# CLOSED:  Recruiting Call for The Colour of Fear



## Raven Crowking (Jul 17, 2007)

Wycham, New Hampshire, is a beautiful wooded community about seven miles from the coast. Like much of New England, the lanes are fronted by low stone walls, and small family cemetary plots from colonial days dot the landscape. Wycham is notable for Wycham University, a small school with a solid reputation. It was a quiet town, where nothing too exciting ever happened, until the autumn of 2007....

The Colour of Fear will be a testdrive of The Game of Rassilon (http://www.enworld.org/showthread.php?t=199342), a Doctor Who RPG.  See also the Discussion Thread (http://www.enworld.org/showthread.php?t=199346), which includes the Simplified Combat Rules (http://www.enworld.org/showpost.php?p=3646679&postcount=40).
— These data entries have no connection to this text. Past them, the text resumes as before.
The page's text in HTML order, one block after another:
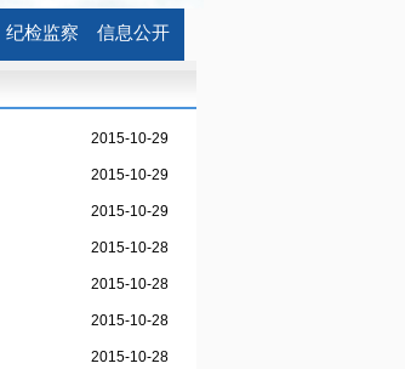
纪检监察 信息公开
2015-10-29
2015-10-29
2015-10-29
2015-10-28
2015-10-28
2015-10-28
2015-10-28

Spots are open for one Time Lord (new character, best Time Lord title gets the spot), and up to three other characters.  Two should be locals to Wycham, one may be from another world/time period travelling with the Time Lord.  Once you have an idea, it takes about 5-10 minutes to create a character.

RC

EDIT:  See last post for link to game.


----------



## Ilium (Jul 17, 2007)

So is Jane Emory in, then?  

The write-up I did included a bit about her already being a time lord's companion, but we can easily drop that and have her start "pre-weirdness."


----------



## Raven Crowking (Jul 17, 2007)

Absolutely.


----------



## Ilium (Jul 17, 2007)

Jane appears to be a bored (and, to be honest, somewhat boring) adjunct professor of sociology at Wycham University.  Her research into fringe and student subcultures has given her a remarkable ability to adapt to new social situations.  The reserved and wry academic's transformation into partying sorority girl, tough-talking biker chick or angst-ridden goth can be quite a shock for those getting to know her.  The "real" Jane Emory can be hard to pin down...

Jane Emory:
STR +0, END +1, DEX +2, AGL +1, PCN +1, KNO +4, PSI -4, PRS +3
HP: 10
Saves: Fortitude +1, Reflex +2, Willpower +4
Defense: 12

Background: Academic
*Skills*
Administration (KNO) +8
Cryptology (KNO) +8
Gather Information (PCN) +5
Knowledge (Behavioral Sciences) (KNO) +8
Knowledge (Popular Culture) (KNO) +8
Knowledge (Theology and Philosophy) (KNO) +8
Knowledge (Physical Sciences) (KNO) +8
Knowledge (Streetwise) (KNO) +8
Research (KNO) +8
Computer Use (KNO) +8

_Social Chamelon: _By spending an Action Point, Jane can cause people to treat her as though she belongs in a particular setting. Each use of this Knack lasts for one episode. Social Chameleon causes the average person to treat her as though she belongs in a setting; specific major characters can still determine that she is an outsider.


----------



## Raven Crowking (Jul 20, 2007)

Don't forget that you start with 4 Action Points.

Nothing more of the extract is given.